** What you will do **
Although the records include pictures, the copy should not; write out exactly the lines from the first through the line with "README [33, 12]".

** Data **
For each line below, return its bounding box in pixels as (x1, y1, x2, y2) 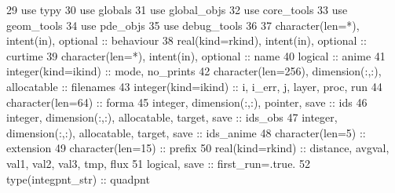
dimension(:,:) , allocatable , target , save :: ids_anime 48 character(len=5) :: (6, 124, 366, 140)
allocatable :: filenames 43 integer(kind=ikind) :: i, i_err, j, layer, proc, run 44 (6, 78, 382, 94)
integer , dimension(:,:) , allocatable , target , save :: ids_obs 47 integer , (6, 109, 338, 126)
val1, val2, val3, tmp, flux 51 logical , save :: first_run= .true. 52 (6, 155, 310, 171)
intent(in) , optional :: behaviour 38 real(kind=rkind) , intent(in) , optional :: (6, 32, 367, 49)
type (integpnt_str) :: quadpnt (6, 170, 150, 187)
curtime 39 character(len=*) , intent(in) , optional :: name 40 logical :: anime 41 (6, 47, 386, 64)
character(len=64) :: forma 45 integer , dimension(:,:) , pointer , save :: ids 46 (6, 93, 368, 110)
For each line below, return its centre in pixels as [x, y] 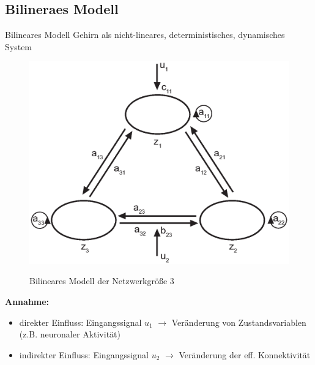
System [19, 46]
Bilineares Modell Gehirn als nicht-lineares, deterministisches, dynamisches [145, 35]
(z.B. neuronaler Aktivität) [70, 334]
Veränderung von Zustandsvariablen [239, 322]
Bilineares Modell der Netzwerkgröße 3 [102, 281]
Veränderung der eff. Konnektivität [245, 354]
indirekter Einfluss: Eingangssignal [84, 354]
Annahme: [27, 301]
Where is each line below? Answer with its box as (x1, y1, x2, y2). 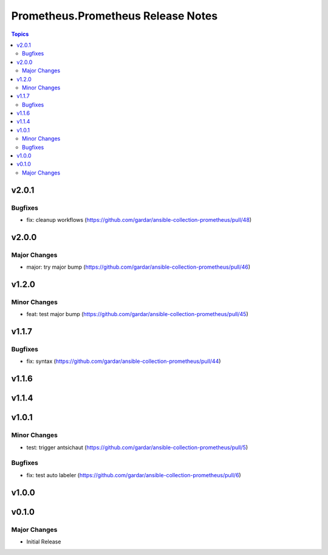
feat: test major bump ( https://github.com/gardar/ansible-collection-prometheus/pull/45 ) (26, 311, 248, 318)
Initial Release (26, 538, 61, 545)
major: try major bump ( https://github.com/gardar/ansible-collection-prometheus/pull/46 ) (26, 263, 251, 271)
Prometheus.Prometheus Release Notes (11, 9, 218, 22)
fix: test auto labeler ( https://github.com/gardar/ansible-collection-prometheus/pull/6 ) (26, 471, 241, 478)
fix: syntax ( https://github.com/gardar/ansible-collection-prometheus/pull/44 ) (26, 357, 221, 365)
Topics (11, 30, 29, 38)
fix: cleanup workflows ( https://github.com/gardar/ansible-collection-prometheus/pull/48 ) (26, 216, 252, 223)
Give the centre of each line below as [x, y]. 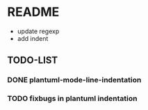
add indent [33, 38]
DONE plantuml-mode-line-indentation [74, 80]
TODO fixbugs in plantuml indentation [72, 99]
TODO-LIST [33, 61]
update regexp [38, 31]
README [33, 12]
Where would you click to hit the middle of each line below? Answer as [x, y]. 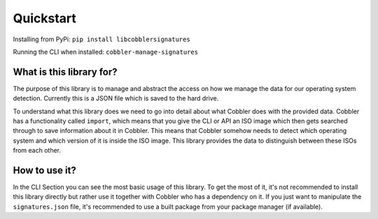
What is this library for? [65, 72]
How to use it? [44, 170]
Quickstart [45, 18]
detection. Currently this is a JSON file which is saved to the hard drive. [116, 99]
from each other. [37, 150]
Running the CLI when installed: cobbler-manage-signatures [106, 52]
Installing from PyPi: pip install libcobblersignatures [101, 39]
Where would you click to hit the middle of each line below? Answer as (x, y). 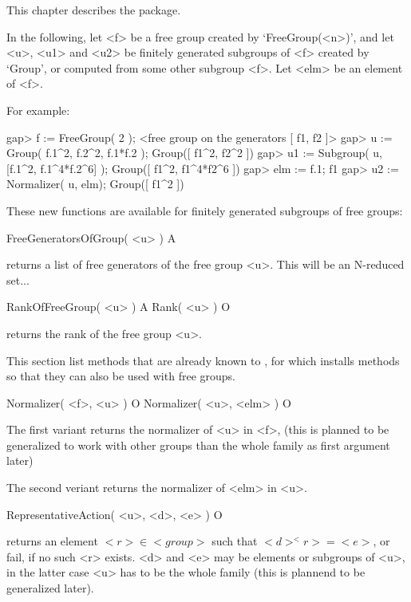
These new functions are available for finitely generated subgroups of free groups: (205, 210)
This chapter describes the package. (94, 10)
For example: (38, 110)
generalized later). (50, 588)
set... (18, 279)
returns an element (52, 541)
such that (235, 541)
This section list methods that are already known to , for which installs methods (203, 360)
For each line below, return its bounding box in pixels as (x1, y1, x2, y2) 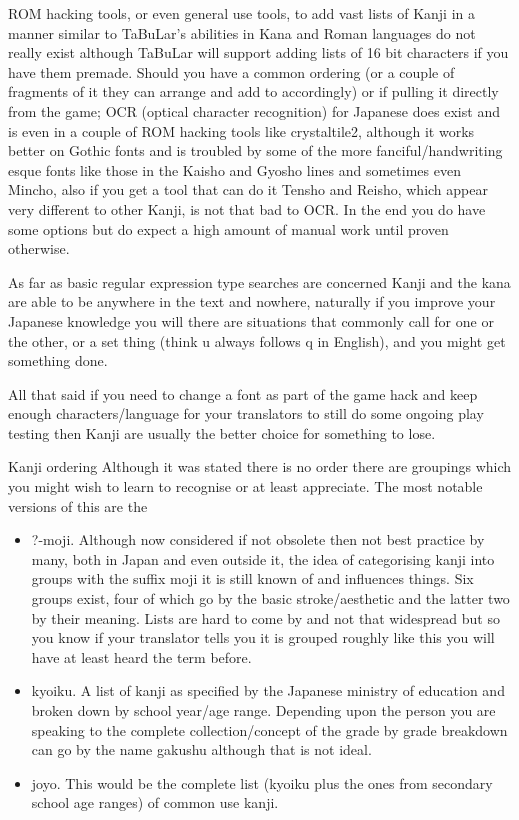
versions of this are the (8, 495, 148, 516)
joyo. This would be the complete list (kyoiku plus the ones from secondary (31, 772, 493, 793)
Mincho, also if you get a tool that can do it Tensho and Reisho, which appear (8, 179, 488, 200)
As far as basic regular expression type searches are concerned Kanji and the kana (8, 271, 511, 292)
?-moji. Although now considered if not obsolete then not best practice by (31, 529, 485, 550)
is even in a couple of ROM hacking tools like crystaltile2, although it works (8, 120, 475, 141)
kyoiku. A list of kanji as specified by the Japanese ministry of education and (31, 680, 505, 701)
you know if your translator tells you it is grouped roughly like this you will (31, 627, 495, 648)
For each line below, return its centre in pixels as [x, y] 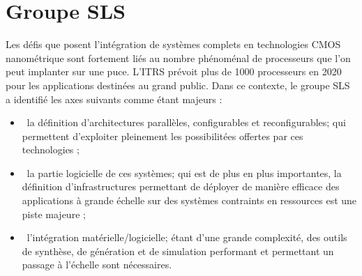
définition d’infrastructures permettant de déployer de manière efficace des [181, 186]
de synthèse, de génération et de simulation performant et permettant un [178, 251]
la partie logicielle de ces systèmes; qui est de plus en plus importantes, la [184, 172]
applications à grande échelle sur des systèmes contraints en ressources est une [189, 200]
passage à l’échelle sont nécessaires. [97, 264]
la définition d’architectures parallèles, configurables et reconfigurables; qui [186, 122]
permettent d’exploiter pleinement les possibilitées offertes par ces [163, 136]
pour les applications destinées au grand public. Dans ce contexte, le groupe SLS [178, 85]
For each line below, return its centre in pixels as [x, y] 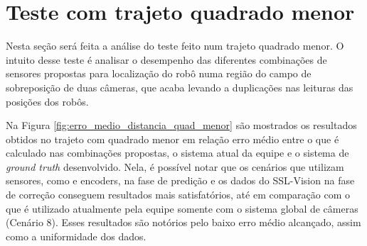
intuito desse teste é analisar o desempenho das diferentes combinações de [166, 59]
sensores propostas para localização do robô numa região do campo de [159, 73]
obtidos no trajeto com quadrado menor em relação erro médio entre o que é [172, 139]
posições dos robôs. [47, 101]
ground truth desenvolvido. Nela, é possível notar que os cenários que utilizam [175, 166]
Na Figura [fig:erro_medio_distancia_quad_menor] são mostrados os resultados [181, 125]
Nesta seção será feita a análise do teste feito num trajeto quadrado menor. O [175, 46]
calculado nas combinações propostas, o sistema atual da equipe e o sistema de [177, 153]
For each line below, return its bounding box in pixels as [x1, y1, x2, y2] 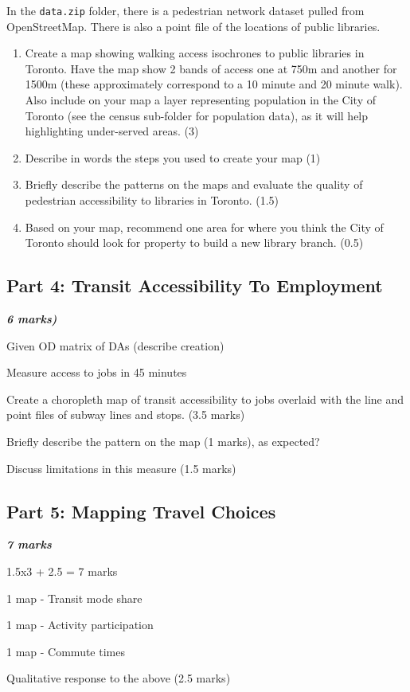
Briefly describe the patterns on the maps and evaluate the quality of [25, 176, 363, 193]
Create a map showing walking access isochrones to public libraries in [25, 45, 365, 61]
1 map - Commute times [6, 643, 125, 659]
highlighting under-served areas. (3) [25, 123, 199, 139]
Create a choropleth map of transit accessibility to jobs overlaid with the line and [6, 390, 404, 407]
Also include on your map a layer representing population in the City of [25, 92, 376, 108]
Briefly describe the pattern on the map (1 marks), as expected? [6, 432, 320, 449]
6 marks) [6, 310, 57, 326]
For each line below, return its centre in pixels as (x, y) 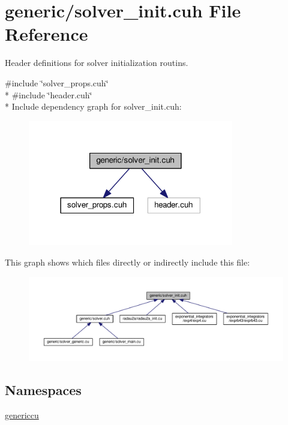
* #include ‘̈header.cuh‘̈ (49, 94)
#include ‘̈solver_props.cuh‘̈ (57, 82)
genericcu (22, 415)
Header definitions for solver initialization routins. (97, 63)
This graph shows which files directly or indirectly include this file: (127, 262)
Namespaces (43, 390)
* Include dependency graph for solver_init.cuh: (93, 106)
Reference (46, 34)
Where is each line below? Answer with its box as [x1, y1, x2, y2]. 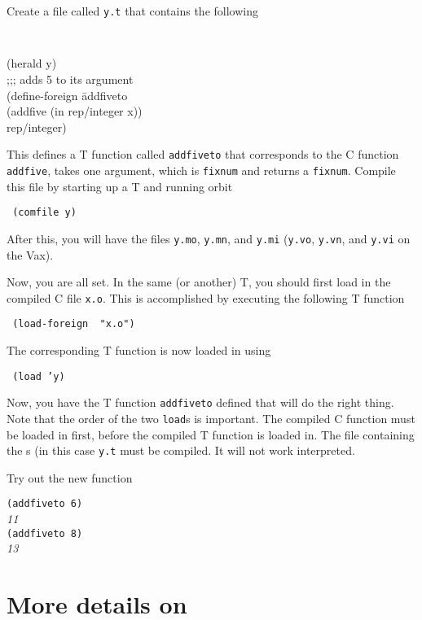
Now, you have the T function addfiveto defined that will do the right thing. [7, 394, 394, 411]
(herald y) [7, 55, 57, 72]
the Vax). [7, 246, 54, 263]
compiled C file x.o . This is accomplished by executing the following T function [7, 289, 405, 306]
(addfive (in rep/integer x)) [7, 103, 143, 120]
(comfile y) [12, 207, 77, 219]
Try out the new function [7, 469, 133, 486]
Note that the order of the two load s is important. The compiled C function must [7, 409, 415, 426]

** Solution **
For each line below, return its bounding box in pixels as (x1, y1, x2, y2) 
dimension(:,:) , allocatable , target , save :: ids_anime 48 character(len=5) :: (6, 124, 366, 140)
allocatable :: filenames 43 integer(kind=ikind) :: i, i_err, j, layer, proc, run 44 (6, 78, 382, 94)
integer , dimension(:,:) , allocatable , target , save :: ids_obs 47 integer , (6, 109, 338, 126)
val1, val2, val3, tmp, flux 51 logical , save :: first_run= .true. 52 (6, 155, 310, 171)
intent(in) , optional :: behaviour 38 real(kind=rkind) , intent(in) , optional :: (6, 32, 367, 49)
type (integpnt_str) :: quadpnt (6, 170, 150, 187)
curtime 39 character(len=*) , intent(in) , optional :: name 40 logical :: anime 41 (6, 47, 386, 64)
character(len=64) :: forma 45 integer , dimension(:,:) , pointer , save :: ids 46 (6, 93, 368, 110)
For each line below, return its centre in pixels as [x, y] 
System [19, 46]
Bilineares Modell Gehirn als nicht-lineares, deterministisches, dynamisches [145, 35]
(z.B. neuronaler Aktivität) [70, 334]
Veränderung von Zustandsvariablen [239, 322]
Bilineares Modell der Netzwerkgröße 3 [102, 281]
Veränderung der eff. Konnektivität [245, 354]
indirekter Einfluss: Eingangssignal [84, 354]
Annahme: [27, 301]
Where is each line below? Answer with its box as (x1, y1, x2, y2). 
feat: test major bump ( https://github.com/gardar/ansible-collection-prometheus/pull/45 ) (26, 311, 248, 318)
Initial Release (26, 538, 61, 545)
major: try major bump ( https://github.com/gardar/ansible-collection-prometheus/pull/46 ) (26, 263, 251, 271)
Prometheus.Prometheus Release Notes (11, 9, 218, 22)
fix: test auto labeler ( https://github.com/gardar/ansible-collection-prometheus/pull/6 ) (26, 471, 241, 478)
fix: syntax ( https://github.com/gardar/ansible-collection-prometheus/pull/44 ) (26, 357, 221, 365)
Topics (11, 30, 29, 38)
fix: cleanup workflows ( https://github.com/gardar/ansible-collection-prometheus/pull/48 ) (26, 216, 252, 223)
Give the centre of each line below as [x, y]. 
add indent [33, 38]
DONE plantuml-mode-line-indentation [74, 80]
TODO fixbugs in plantuml indentation [72, 99]
TODO-LIST [33, 61]
update regexp [38, 31]
README [33, 12]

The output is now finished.